The liquid-liquid interface (LLI), which is the key to cause flow slippage and thus promote drag reduction of liquid-infused surfaces (LISs), does suffer from the action of flow shear. In the current study, the transverse many-body dissipative dynamics simulation method is applied to explore the shear evolution of LLI and the corresponding slippage over a periodically grooved LIS. Results show that a relatively small shear rate only induces a slight deformation of LLI and the corresponding effective slippage is dependent on the shear rate.

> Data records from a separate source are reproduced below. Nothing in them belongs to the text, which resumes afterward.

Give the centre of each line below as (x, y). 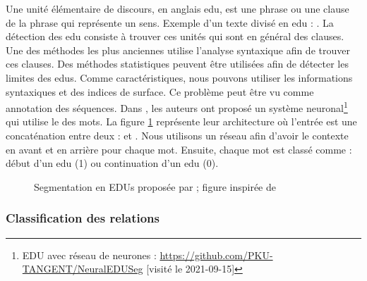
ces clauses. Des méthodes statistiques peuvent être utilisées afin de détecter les (177, 64)
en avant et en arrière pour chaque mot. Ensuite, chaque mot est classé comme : (179, 149)
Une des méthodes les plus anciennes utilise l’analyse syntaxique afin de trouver (178, 50)
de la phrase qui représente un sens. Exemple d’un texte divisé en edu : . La (170, 22)
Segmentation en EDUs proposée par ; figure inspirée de (155, 186)
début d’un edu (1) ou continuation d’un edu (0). (112, 163)
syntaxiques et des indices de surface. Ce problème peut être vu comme (160, 91)
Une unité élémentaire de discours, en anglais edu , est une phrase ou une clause (178, 8)
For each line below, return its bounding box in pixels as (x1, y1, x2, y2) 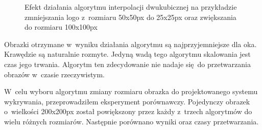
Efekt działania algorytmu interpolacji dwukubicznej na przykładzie (25, 2, 237, 12)
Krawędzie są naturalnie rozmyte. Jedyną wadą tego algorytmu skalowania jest (4, 49, 251, 59)
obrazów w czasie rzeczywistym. (4, 69, 105, 79)
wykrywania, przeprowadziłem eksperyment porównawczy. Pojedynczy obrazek (4, 96, 250, 106)
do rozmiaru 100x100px (25, 21, 98, 32)
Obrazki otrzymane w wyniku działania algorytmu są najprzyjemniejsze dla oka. (4, 38, 257, 49)
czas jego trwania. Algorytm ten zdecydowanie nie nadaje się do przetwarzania (4, 58, 251, 69)
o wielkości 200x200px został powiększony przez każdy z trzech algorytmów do (4, 106, 252, 117)
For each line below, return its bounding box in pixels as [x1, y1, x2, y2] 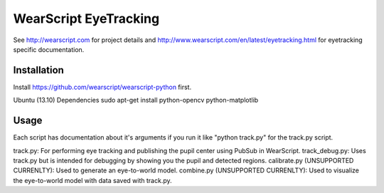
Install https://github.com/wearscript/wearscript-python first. [13, 83, 192, 91]
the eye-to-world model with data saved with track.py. [13, 176, 172, 184]
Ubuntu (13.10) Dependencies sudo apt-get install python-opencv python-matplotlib [13, 96, 259, 105]
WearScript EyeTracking [13, 11, 160, 26]
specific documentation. [13, 45, 85, 53]
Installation [13, 64, 64, 76]
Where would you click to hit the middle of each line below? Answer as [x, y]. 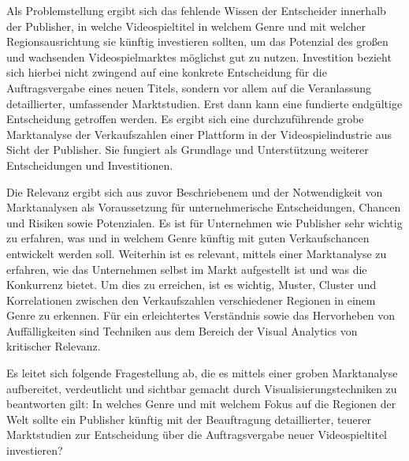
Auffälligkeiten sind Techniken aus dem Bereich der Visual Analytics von [182, 330]
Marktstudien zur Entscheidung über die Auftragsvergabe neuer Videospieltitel [197, 435]
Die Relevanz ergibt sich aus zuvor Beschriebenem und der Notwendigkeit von [195, 191]
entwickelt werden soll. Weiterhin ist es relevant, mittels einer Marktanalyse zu [197, 253]
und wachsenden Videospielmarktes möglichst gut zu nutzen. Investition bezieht [199, 56]
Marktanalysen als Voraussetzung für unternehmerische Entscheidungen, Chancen [204, 207]
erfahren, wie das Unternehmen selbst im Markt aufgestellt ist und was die [187, 269]
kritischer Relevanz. [54, 346]
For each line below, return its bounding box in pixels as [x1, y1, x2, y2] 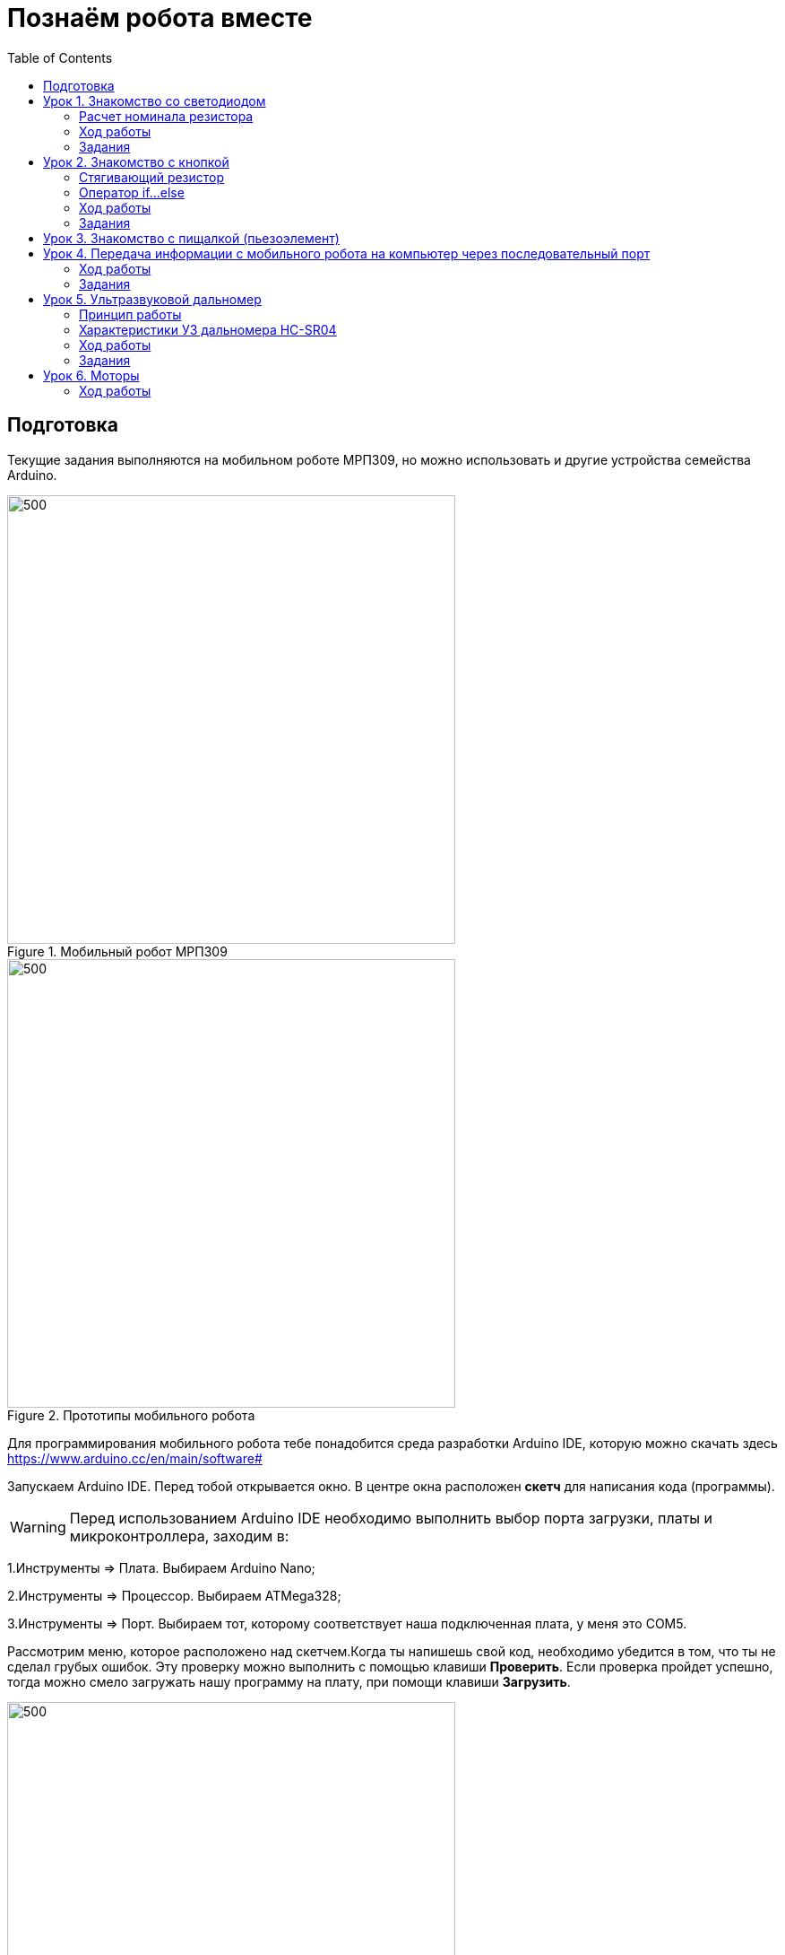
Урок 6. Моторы [43, 367, 140, 383]
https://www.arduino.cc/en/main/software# [7, 1450, 263, 1466]
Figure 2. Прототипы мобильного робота [7, 1407, 255, 1423]
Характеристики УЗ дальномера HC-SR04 [79, 321, 337, 337]
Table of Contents [7, 49, 113, 65]
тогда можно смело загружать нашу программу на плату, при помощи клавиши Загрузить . [7, 1673, 571, 1689]
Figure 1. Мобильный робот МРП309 [7, 943, 228, 959]
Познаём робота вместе [7, 3, 313, 33]
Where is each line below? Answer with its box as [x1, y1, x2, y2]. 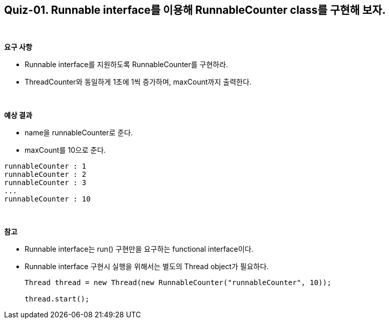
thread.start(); [25, 295, 90, 304]
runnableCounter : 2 [4, 170, 87, 179]
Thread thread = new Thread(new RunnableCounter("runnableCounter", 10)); [25, 278, 332, 287]
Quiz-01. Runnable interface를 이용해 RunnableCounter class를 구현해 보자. [4, 4, 386, 16]
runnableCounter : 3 [4, 178, 87, 187]
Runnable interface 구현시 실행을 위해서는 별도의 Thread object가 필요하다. [25, 262, 269, 271]
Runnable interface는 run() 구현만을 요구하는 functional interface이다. [25, 245, 254, 254]
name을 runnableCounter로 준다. [25, 128, 133, 137]
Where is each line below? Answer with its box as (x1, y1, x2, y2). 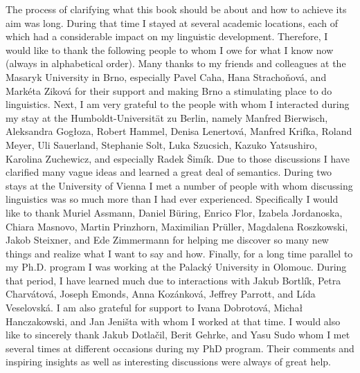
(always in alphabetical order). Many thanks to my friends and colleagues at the (6, 56, 346, 71)
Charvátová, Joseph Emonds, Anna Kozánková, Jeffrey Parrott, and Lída (6, 286, 316, 301)
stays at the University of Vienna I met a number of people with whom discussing (6, 178, 353, 192)
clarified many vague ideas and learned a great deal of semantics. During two (6, 165, 332, 179)
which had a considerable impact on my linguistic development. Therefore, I (6, 29, 328, 44)
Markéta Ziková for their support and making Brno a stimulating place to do (6, 83, 332, 98)
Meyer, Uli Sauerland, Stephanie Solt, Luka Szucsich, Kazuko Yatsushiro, (6, 137, 318, 152)
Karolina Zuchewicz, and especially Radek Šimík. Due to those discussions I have (6, 151, 350, 165)
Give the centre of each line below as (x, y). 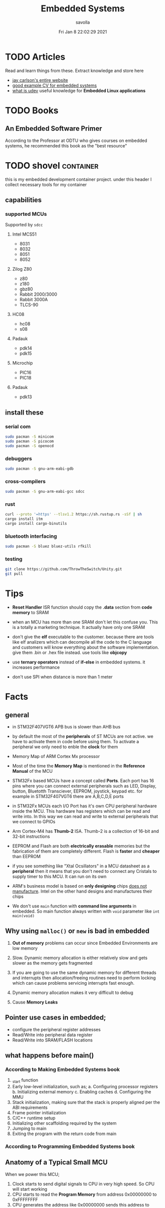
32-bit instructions (31, 836)
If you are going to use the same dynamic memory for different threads (84, 972)
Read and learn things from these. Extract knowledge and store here (74, 70)
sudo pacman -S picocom (30, 441)
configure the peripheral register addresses (56, 1029)
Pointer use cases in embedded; (56, 1018)
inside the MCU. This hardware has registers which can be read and (81, 811)
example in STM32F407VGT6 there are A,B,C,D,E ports (68, 796)
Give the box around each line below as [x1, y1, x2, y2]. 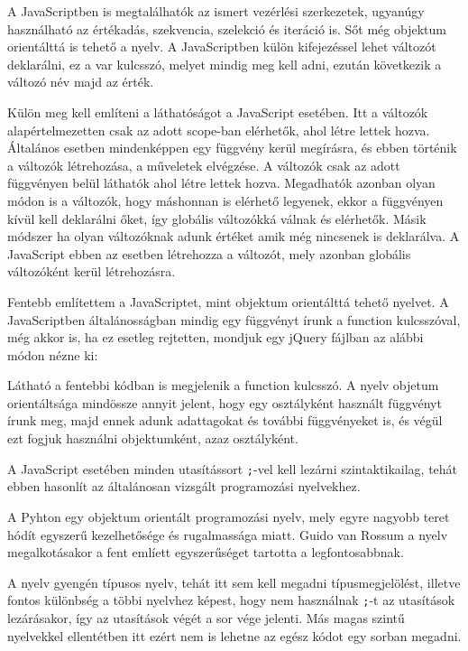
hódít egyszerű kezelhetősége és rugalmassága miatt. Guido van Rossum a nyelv [7, 525, 448, 544]
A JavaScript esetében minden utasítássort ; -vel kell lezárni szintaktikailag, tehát [7, 459, 458, 478]
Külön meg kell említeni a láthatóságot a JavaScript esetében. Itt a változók [7, 102, 428, 121]
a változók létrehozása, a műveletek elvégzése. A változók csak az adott [7, 155, 400, 174]
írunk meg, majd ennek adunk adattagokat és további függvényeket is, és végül [7, 411, 443, 430]
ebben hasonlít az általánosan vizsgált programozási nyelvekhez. [7, 477, 361, 496]
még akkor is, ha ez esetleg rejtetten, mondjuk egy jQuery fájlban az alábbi [7, 328, 424, 347]
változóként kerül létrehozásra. [7, 262, 176, 281]
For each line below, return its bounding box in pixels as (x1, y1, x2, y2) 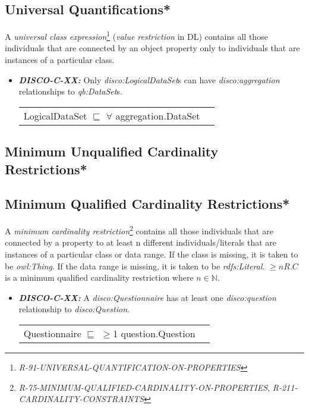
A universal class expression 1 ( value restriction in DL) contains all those (5, 29, 268, 42)
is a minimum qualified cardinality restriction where (5, 271, 194, 284)
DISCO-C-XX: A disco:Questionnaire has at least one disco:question (18, 291, 276, 303)
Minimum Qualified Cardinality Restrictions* (5, 194, 290, 213)
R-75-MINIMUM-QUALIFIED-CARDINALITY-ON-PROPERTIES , (18, 381, 270, 393)
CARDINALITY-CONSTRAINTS (18, 393, 144, 405)
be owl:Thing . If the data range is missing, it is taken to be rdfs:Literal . (5, 259, 265, 272)
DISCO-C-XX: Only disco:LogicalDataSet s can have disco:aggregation (18, 73, 280, 86)

With a further increase of the shear rate, LLI deforms apparently and then the downstream three phase contact line depins to move once the balance between the capillary force and the shear force is broken, which results in an apparent increase of the slippage, specifically for a convex LLI. Compared with a convex LLI or a concave LLI, a flat LLI remains relatively stable under the same shear action, and an increase of the viscosity ratio and a decrease of the LLI fraction can both strengthen the shear resistance of an LLI, while they are less effective to promote the slippage. Consequently, the current results not only indicate that the slippage is related to the interface deflection and the shear rate but also suggest that both the shear resistance and the slippage of LLI should be considered when designing an effective LIS.